#### Directions:
Reproduce precisely the lines of the listing below, starting with the line that contains "Klassenanalysediagramm [101, 415]" and stopping after the line that contains "Figure 1. Sequenzdiagramm"; include nothing else.

#### Extracted information:

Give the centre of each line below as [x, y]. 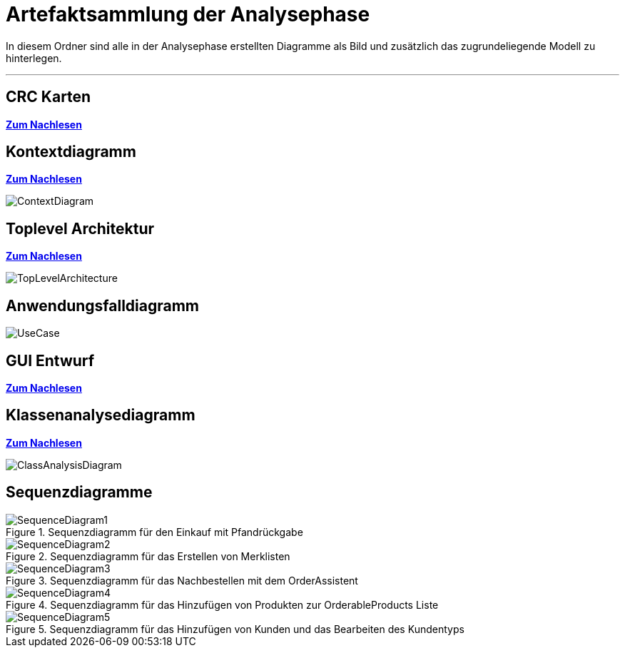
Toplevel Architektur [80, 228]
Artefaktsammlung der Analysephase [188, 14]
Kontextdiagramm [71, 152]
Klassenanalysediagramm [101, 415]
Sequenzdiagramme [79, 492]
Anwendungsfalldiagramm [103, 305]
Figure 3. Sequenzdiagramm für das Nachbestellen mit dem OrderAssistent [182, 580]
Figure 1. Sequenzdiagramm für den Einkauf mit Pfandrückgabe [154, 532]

---

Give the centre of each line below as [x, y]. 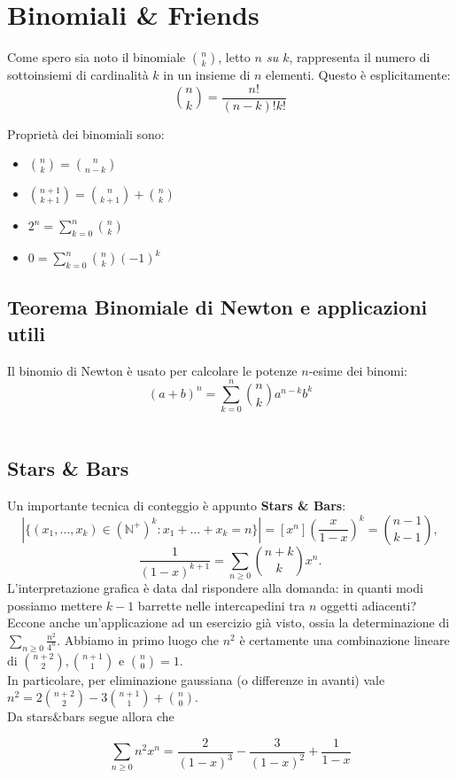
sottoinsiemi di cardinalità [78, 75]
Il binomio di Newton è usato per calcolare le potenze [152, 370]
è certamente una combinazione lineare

...

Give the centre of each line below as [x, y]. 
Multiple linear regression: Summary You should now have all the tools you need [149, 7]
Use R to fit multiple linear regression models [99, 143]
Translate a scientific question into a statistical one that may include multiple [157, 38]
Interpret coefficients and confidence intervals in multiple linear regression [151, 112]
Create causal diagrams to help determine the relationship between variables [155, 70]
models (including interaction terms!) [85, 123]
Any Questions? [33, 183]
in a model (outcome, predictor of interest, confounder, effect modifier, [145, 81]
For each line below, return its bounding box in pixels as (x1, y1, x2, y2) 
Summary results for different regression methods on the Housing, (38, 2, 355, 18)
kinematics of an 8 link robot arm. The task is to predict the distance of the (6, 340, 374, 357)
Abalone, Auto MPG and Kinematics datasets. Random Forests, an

#### Result below:
Klassenanalysediagramm [101, 415]
Sequenzdiagramme [79, 492]
Anwendungsfalldiagramm [103, 305]
Figure 3. Sequenzdiagramm für das Nachbestellen mit dem OrderAssistent [182, 580]
Figure 1. Sequenzdiagramm für den Einkauf mit Pfandrückgabe [154, 532]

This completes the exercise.